◆ Exercise prompt ◆
Every entry is to be returned unchanged, and no picture is to be included.

-- Extracted information follows --

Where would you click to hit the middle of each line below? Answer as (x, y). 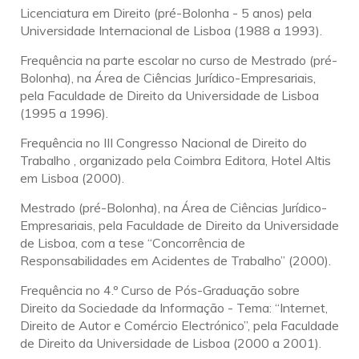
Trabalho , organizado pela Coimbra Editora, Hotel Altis (175, 161)
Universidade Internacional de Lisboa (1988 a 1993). (171, 31)
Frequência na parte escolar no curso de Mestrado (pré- (179, 61)
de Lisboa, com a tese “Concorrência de (133, 243)
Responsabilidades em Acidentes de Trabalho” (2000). (175, 261)
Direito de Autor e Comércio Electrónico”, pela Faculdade (179, 326)
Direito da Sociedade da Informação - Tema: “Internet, (174, 308)
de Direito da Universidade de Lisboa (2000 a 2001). (171, 343)
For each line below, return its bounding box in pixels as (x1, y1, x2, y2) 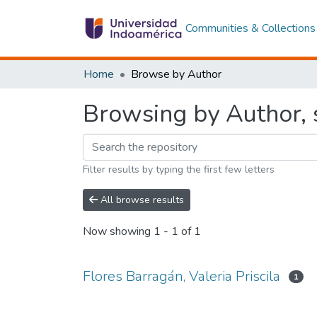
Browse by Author (131, 67, 221, 82)
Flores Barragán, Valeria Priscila (83, 267, 280, 286)
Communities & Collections (185, 21, 316, 36)
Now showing (83, 224, 154, 240)
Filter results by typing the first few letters (83, 163, 275, 176)
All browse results (98, 193, 184, 207)
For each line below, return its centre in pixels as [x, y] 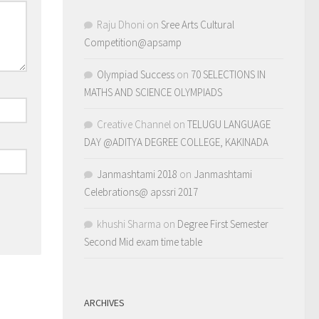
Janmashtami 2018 [137, 174]
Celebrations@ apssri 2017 [141, 192]
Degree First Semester [223, 224]
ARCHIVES [104, 303]
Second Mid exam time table [143, 242]
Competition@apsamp [133, 42]
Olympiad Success [136, 74]
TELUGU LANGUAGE [229, 124]
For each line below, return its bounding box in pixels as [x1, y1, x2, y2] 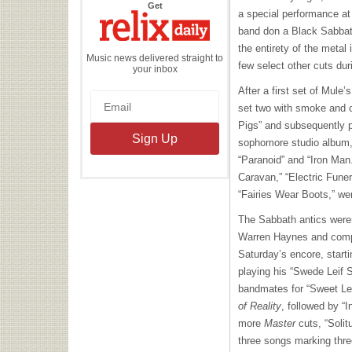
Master [264, 317, 299, 329]
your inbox [132, 63, 178, 75]
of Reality [238, 300, 281, 312]
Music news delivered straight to [86, 52, 223, 64]

-- Extracted information concluded --

◆ Written response ◆
Where would you click to hit the middle of each line below? Answer as (x, y). 
Trabalho , organizado pela Coimbra Editora, Hotel Altis (175, 161)
Universidade Internacional de Lisboa (1988 a 1993). (171, 31)
Frequência na parte escolar no curso de Mestrado (pré- (179, 61)
de Lisboa, com a tese “Concorrência de (133, 243)
Responsabilidades em Acidentes de Trabalho” (2000). (175, 261)
Direito de Autor e Comércio Electrónico”, pela Faculdade (179, 326)
Direito da Sociedade da Informação - Tema: “Internet, (174, 308)
de Direito da Universidade de Lisboa (2000 a 2001). (171, 343)
For each line below, return its bounding box in pixels as (x1, y1, x2, y2) 
Browse by Author (131, 67, 221, 82)
Flores Barragán, Valeria Priscila (83, 267, 280, 286)
Communities & Collections (185, 21, 316, 36)
Now showing (83, 224, 154, 240)
Filter results by typing the first few letters (83, 163, 275, 176)
All browse results (98, 193, 184, 207)
For each line below, return its centre in pixels as [x, y] 
Janmashtami 2018 [137, 174]
Celebrations@ apssri 2017 [141, 192]
Degree First Semester [223, 224]
ARCHIVES [104, 303]
Second Mid exam time table [143, 242]
Competition@apsamp [133, 42]
Olympiad Success [136, 74]
TELUGU LANGUAGE [229, 124]
For each line below, return its bounding box in pixels as [x1, y1, x2, y2] 
Master [264, 317, 299, 329]
your inbox [132, 63, 178, 75]
of Reality [238, 300, 281, 312]
Music news delivered straight to [86, 52, 223, 64]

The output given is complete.